I am finding myself in a very precarious position of late. I feel vulnerable. Need protection even. In my wildest dreams I didn't think this would happen. I had not envisaged even coming close to wanting what I want right now.
At this very point in time, I'd LOVE another baby! All of a sudden the protection I'm requiring is of a very contraceptive kind. Although that is not exactly what I am referring to here.
More importantly, I need to get myself through the current adorably delicious chubby bubby phase I'm blissfully sailing through with Felix. I recall this 'danger' period with Angus. When Angus was aged from around 6 to 12 months, I was convinced we needed another baby. The glorious smiles & laughter. The sweet dulcit tones. The heart warming baby cuddles. They would surely last forever. yeah? yeah?? Well, kind of, but this time with one toddler under the belt and a hell of alot more hindsight, I have no excuse. It does get tough again... just around the corner. Hello Terrible 2's!

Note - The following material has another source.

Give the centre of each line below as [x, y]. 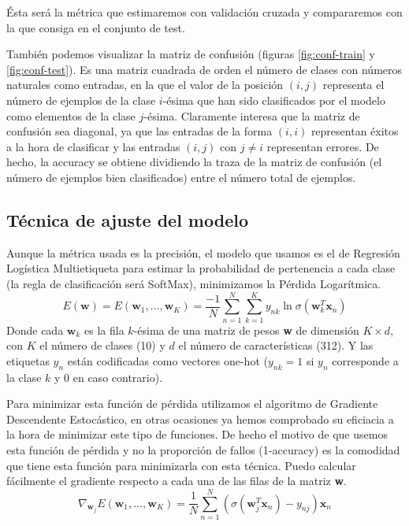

I recall a good friend asking me on Angus' 1st birthday about our plans for another bub. Bearing in mind, this friend has produced three beautiful babies, in as many years. Clearly NOT a good example for someone with my cluck cluck clucky genes. I digress. Anyway, she told me that the longer I waited, the potentially harder and less likely it would be for me to want another child. She wasn't half wrong. As if almost like I had been programmed to shut down the desire for another bub, soon after Angus turned 1, I went cold on the idea of expanding the brood. Well, something must have gone haywire with the programming, as I regained the desire to conceive Felix some months later.
Unfortunately, I'm not grossed out by nappies, I kind of enjoy breast feeding and I have an overwhelming urge for challenges. Oh. I'm in danger alright.
Therefore, the next few months I MUST remain stoic. I need to focus on the 10 months (yes 10 months!) of back-breaking, leg swelling, nausea inducing pregnancy. The zombie state that consumes me as soon as that newborn greets our world. The ridiculous jealousy we have to endure from the other sibling/s.
I CANNOT be swayed by the cheeky baby coo's. The roll upon roll of chub spilling out of every singlet, jumpsuit or pair of shorts. The cuddles, snuggles and smooches. I must keep my head down and aim for the 12 month line. A place I know once I get to, will keep me safe. For at least a period of time, from which I might be comfortable in heading down the baby path again. Who honestly knows?
AND if I can just keep my busy fingers off the camera for a while and STOP taking delightful photos like these, I might help my cause. Even if just a fraction.